Really interesting report, “Eviction Slip,” at Guernica Mag site. The author, Mark Dowie, touches on the human cost of conservation, explaining how adivasis are being displaced to preserve forest or other land for wildlife. A brief excerpt:

In early 2005, a national debate erupted in India over the future of its national animal, the Royal Bengal Tiger. Media reports of a “tiger crisis” led to the creation of several “Project Tiger” sanctuaries around the country. As one might expect, the sides taken on the status and protection of tigers were, on the one hand, wildlife conservationists intent upon saving a truly magnificent species from extinction, and on the other, anthropologists and tribal activists intent upon preserving the cultures of tribal people, 325,000 of whom still live inside the core and buffer zones of tiger reserves. …

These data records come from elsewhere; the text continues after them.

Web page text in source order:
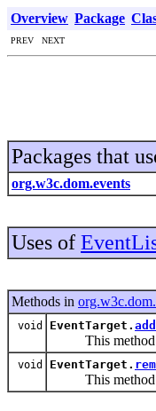
Overview Package
PREV NEXT
Packages that
org.w3c.dom.events
Uses of
Methods in
void EventTarget.
This method
void EventTarget.
This method

Gujjars [a traditional grazing community] and tigers have coexisted in Sariska [a wildlife reserve] for thousands of years. The decline in tiger population is a consequence of development—large dams, iron mines and the shifting appetites of distant elites—not the lifeways of forest dwellers whose habitats have likewise been threatened by the same phenomena. “Why then punish one victim to save the other?” asks Indian historian Ramachandra Guha.

In almost every respect, the relocation of Gujjars was badly planned and executed, and evictees were compensated at unbearably low rates. Those relocated inside the forest still had access to firewood, water and livestock fodder. But for years they faced an uncertain future about the permanence of their new residence. Some evictees have returned to their original villages in search of better soil and water, forsaking schools, clinics and other amenities built in relocation communities. The outcome, in a word, has been chaos. However, relocation has continued despite the real threat of pushing another traditional community into utter destitution, while accomplishing next to nothing for endemic wildlife.